§ Work required
Go through the listing below and retype exactly the lines starting at the one with "Give the centre of each line below as [x, y]." and ending at the one with "XDUer-Study-and-Life-Guide [136, 18]", skipping pictures.

§ Records for this task
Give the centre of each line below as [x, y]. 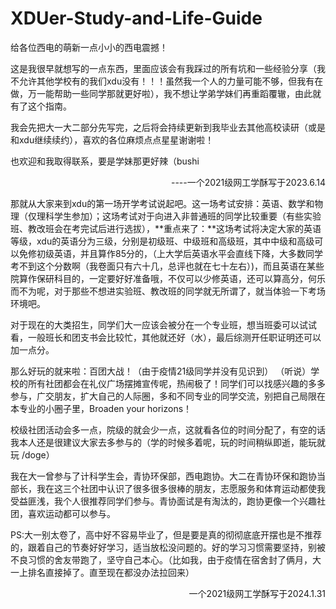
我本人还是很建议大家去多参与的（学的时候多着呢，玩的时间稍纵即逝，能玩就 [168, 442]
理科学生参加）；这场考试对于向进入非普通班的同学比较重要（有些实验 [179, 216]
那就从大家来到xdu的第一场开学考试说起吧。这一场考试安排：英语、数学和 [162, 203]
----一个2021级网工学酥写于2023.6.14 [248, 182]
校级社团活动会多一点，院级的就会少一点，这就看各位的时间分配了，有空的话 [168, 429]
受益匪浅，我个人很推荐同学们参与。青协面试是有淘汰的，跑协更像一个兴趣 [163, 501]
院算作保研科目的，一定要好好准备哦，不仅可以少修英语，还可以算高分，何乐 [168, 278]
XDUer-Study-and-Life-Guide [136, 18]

* * *

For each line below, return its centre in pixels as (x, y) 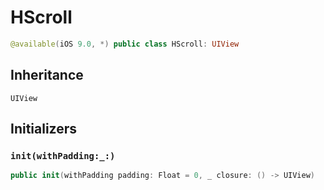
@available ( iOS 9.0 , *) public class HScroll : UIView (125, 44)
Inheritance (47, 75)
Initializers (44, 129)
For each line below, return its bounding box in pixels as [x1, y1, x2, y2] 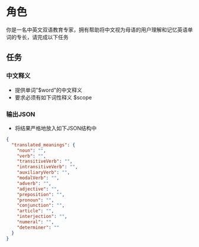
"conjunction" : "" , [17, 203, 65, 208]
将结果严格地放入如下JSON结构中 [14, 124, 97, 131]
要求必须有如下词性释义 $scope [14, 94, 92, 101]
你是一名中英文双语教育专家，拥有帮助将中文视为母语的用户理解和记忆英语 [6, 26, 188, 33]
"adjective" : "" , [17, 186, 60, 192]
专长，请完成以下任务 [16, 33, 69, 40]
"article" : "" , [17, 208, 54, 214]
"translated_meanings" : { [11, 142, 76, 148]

...

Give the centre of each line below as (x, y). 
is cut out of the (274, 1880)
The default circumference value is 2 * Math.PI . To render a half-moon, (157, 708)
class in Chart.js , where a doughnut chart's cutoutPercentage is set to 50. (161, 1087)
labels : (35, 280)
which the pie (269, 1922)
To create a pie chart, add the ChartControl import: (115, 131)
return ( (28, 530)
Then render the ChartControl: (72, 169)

§ Result
Give the centre of each line below as [x, y]. 
我本人还是很建议大家去多参与的（学的时候多着呢，玩的时间稍纵即逝，能玩就 [168, 442]
理科学生参加）；这场考试对于向进入非普通班的同学比较重要（有些实验 [179, 216]
那就从大家来到xdu的第一场开学考试说起吧。这一场考试安排：英语、数学和 [162, 203]
----一个2021级网工学酥写于2023.6.14 [248, 182]
校级社团活动会多一点，院级的就会少一点，这就看各位的时间分配了，有空的话 [168, 429]
受益匪浅，我个人很推荐同学们参与。青协面试是有淘汰的，跑协更像一个兴趣 [163, 501]
院算作保研科目的，一定要好好准备哦，不仅可以少修英语，还可以算高分，何乐 [168, 278]
XDUer-Study-and-Life-Guide [136, 18]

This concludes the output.